== ASSIGNED TASK ==
Beginning with the line below that contains "supercapacitor and visible-light" and ending with the line that contains "graduation@com.edu (209, 320)", copy every line exactly. Copy nothing else.

STORED DATA: Begin

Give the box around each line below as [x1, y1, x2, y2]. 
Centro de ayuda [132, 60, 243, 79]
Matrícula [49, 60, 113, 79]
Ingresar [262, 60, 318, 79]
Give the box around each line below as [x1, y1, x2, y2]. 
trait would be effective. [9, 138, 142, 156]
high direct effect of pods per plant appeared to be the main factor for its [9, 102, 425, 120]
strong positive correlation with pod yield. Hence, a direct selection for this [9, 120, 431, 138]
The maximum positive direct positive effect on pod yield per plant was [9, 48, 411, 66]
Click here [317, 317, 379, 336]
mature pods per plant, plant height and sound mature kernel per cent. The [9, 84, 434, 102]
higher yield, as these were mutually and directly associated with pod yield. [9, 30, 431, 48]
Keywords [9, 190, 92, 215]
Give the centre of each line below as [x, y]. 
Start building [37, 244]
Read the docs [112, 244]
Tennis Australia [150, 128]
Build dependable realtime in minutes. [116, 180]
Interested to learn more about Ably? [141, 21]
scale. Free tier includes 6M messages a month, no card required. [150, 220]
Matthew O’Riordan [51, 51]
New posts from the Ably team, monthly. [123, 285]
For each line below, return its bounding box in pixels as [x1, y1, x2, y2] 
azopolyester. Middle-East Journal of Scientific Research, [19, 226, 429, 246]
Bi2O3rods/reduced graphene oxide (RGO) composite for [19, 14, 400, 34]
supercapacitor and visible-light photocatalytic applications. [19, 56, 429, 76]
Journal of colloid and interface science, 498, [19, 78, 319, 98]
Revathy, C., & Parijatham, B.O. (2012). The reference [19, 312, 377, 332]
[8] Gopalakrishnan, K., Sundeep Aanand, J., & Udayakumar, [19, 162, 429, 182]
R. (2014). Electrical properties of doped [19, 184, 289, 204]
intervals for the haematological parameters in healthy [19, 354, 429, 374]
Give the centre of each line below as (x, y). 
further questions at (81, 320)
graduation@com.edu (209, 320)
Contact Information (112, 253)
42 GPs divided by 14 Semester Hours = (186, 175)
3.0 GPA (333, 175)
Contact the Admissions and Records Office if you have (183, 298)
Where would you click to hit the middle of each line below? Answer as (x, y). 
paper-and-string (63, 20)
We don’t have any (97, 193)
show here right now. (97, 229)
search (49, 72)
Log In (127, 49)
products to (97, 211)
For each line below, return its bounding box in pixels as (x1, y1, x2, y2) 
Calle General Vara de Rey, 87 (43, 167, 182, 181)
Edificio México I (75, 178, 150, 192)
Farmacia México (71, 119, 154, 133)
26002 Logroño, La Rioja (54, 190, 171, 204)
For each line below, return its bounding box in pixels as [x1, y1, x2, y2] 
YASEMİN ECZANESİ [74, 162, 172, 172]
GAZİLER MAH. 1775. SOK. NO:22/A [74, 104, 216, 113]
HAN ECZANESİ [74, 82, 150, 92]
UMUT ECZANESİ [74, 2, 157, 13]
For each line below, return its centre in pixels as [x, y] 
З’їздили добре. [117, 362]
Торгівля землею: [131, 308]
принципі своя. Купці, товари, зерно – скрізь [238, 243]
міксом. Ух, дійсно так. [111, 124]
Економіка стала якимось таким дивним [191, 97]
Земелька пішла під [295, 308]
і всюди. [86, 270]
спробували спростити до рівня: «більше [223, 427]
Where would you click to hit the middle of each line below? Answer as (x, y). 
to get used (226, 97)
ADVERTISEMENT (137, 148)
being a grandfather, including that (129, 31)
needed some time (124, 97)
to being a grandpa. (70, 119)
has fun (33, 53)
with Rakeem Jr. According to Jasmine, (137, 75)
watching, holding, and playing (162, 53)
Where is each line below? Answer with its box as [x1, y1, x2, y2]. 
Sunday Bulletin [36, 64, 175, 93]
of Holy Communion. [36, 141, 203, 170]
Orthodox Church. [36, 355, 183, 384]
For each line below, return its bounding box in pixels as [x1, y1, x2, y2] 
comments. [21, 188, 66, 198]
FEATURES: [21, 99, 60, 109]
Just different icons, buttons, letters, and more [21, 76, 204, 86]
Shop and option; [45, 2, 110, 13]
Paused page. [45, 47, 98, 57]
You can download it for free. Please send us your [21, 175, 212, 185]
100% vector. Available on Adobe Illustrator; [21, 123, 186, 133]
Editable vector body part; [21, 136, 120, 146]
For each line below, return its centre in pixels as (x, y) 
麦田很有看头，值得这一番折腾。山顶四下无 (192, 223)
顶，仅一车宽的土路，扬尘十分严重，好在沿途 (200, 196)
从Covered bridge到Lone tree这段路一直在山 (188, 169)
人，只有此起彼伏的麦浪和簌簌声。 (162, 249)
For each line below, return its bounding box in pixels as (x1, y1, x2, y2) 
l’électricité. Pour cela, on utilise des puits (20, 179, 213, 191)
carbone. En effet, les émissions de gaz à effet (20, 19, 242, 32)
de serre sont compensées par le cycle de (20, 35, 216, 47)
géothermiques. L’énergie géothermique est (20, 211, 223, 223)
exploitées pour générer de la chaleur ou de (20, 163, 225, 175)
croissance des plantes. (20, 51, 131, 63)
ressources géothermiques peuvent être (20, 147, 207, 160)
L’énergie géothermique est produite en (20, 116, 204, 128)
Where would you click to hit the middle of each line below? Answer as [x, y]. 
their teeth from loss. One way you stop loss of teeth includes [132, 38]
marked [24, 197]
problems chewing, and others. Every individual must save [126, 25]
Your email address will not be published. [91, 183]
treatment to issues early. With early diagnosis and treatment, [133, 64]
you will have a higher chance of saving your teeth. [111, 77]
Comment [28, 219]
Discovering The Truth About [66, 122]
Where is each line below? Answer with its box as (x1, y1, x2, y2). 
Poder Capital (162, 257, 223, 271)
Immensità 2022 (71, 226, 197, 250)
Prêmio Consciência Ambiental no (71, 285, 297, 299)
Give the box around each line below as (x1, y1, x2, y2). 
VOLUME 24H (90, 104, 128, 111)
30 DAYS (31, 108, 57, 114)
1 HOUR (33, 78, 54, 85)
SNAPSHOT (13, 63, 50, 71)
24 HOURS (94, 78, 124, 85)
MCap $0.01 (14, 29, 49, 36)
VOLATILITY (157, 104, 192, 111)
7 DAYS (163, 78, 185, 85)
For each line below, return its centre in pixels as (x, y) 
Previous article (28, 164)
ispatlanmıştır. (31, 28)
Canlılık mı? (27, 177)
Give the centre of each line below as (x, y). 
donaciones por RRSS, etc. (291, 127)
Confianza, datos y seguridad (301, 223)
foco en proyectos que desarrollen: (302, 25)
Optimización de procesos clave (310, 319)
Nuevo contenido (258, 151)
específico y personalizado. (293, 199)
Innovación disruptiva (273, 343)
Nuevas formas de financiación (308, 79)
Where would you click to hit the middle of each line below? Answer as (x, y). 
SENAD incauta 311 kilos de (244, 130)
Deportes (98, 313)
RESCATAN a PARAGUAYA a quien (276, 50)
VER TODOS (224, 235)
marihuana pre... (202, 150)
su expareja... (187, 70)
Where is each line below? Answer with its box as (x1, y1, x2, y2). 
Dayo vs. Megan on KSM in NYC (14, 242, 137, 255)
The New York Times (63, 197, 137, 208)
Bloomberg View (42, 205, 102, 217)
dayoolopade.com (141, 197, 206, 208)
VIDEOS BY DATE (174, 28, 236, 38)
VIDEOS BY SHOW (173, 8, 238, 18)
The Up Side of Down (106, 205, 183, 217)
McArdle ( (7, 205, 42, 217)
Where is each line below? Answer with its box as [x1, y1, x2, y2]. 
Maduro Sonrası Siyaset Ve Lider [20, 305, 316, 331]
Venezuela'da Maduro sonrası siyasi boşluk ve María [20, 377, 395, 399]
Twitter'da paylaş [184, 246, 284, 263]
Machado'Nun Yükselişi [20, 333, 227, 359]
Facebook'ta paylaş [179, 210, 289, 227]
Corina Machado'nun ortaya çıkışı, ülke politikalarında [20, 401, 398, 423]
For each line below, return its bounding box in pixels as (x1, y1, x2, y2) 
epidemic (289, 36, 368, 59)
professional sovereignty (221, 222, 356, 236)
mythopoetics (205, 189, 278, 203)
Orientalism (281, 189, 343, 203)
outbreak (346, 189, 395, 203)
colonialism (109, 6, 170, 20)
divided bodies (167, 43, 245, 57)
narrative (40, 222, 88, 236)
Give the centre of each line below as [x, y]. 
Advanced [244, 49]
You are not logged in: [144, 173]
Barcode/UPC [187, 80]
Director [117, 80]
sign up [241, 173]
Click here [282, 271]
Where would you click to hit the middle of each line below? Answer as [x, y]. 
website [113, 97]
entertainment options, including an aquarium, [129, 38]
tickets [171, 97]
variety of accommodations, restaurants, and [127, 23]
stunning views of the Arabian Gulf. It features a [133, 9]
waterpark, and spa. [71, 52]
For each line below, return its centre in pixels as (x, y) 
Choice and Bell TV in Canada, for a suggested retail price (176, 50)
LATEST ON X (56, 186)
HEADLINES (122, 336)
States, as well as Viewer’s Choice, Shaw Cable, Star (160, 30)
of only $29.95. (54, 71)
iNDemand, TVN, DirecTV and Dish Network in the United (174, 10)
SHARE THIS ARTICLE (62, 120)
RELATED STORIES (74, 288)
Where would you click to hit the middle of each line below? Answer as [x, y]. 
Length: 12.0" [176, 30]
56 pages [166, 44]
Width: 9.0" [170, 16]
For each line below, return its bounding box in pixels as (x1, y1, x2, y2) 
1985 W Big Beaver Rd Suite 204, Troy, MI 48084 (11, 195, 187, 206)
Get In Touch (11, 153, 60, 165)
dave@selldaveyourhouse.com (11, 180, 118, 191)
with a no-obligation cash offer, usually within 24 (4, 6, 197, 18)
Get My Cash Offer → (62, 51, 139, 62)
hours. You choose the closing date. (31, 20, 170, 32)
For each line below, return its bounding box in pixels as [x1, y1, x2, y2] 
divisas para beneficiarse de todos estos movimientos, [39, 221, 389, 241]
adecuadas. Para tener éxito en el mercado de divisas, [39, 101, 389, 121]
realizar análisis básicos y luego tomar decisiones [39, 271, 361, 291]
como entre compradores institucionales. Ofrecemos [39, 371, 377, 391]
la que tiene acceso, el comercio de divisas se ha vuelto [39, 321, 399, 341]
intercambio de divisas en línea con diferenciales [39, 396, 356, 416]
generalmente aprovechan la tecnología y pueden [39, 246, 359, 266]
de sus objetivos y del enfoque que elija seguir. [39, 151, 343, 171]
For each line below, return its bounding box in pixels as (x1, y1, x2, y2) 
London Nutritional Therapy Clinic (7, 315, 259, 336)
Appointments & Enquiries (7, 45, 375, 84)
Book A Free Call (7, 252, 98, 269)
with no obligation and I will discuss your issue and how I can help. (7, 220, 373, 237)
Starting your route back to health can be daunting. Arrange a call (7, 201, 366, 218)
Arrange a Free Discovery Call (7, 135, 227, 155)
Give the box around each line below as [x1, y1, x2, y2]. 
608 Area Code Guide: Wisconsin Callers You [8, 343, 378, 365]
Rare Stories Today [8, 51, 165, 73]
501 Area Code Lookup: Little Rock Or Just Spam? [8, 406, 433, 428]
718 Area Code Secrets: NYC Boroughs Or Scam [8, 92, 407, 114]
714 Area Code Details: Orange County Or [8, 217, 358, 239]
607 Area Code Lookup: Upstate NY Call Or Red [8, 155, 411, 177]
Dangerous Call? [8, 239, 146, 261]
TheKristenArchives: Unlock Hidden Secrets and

STORED DATA: End

== OUTPUT ==
supercapacitor and visible-light photocatalytic applications. [19, 56, 429, 76]
Journal of colloid and interface science, 498, [19, 78, 319, 98]
Revathy, C., & Parijatham, B.O. (2012). The reference [19, 312, 377, 332]
[8] Gopalakrishnan, K., Sundeep Aanand, J., & Udayakumar, [19, 162, 429, 182]
R. (2014). Electrical properties of doped [19, 184, 289, 204]
intervals for the haematological parameters in healthy [19, 354, 429, 374]
Give the centre of each line below as (x, y). 
further questions at (81, 320)
graduation@com.edu (209, 320)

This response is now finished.